Governor of Kherson Oblast
- In office 28 July 1997 – 7 April 1998
- Preceded by: Yurii Karasyk [uk]
- Succeeded by: Anatoliy Kasyanenko

Chairman of the Kherson Oblast Council
- In office 5 April 1990 – July 1994
- Succeeded by: Vitaly Zholobov

Chairman of the Kherson Regional executive committee
- In office January 1991 – March 1992
- Preceded by: Oleksandr Melnikov
- Succeeded by: position abolished
- In office 21 December 1983 – 11 July 1987
- Preceded by: Vasily Metlyaev
- Succeeded by: Oleksandr Melnikov

First Secretary of the Kherson Regional Committee of the Communist Party of Ukraine
- In office 23 June 1987 – August 1991
- Preceded by: Andriy Hirenko
- Succeeded by: position abolished

Personal details
- Born: Mykhailo Mykhailovych Kushnerenko August 18, 1938 Strohanivka, Chaplynka Raion, Ukrainian SSR, Soviet Union
- Died: April 2, 2021 (aged 82) Kherson, Ukraine
- Party: CPSU

= Mykhailo Kushnerenko =

Ukrainian politician (1938–2021)

Mykhailo Mykhailovych Kushnerenko (Михайло Михайлович Кушнеренко; 18 August 1938 – 2 April 2021) was a Ukrainian politician. He served as Governor of Kherson Oblast from 1997 to 1998, was a member of the Supreme Soviet of the Soviet Union and the Supreme Soviet of the Ukrainian Soviet Socialist Republic from 1989 to 1991. Kushnerenko also served on the Central Committee of the Communist Party of Ukrainian SSR from 1989 to 1991.

== Early life ==
Kushnerenko was born on 18 August 1938 in Strohanivka, which was then part of the Ukrainian SSR in the Soviet Union. After graduating from the Kherson Agricultural Institute, he worked as an inspector-organizer for the Kakhovka Production Collective for the kolkhoz there, before later working as a chief agronomist for a state farm in Tsiurupynsk Raion.

== Political career ==
In 1970, he was appointed Head of the Agricultural Department of the Tsiurupynsk Raion Executive Committee, before becoming chairman of the local kolkhoz within Tsiurupynsk. In 1975, he was also appointed Chairman of the Hola Prystan Raion.
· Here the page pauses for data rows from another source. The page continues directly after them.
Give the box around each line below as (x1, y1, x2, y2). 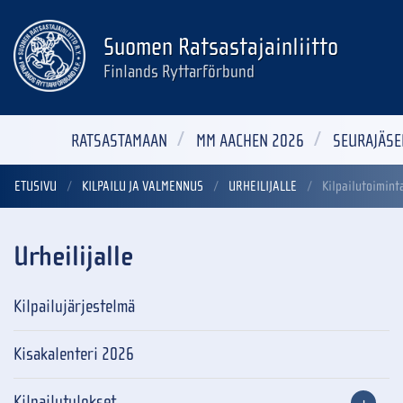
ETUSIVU (14, 178, 57, 195)
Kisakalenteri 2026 (13, 344, 135, 365)
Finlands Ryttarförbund (103, 61, 255, 83)
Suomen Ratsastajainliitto (103, 32, 338, 62)
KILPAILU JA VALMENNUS (82, 178, 203, 195)
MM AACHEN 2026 (196, 130, 304, 151)
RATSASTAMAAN (71, 130, 167, 151)
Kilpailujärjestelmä (13, 296, 136, 318)
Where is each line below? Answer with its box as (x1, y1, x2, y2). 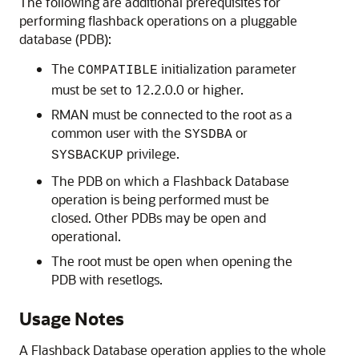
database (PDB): (19, 30, 111, 47)
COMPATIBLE (78, 63, 158, 78)
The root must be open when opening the (51, 252, 292, 269)
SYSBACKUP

After graduating from the Higher Party School under the Central Committee of the CPU, he started taking on higher positions within the Communist Party. In September 1979, he was appointed First Secretary of the Velyka Oleksandrivka District Committee, and by January 1983 was Head of the Agricultural Department of the Kherson Oblast Committee. From 1983 to 1987 he was Chairman of the Kherson Regional Executive Committee, and finally from 1987 up until the collapse of the Soviet Union he was First Secretary of the Kherson Regional Committee.

== Personal life ==
Kushnerenko died of complications from COVID-19 during the COVID-19 pandemic in Ukraine.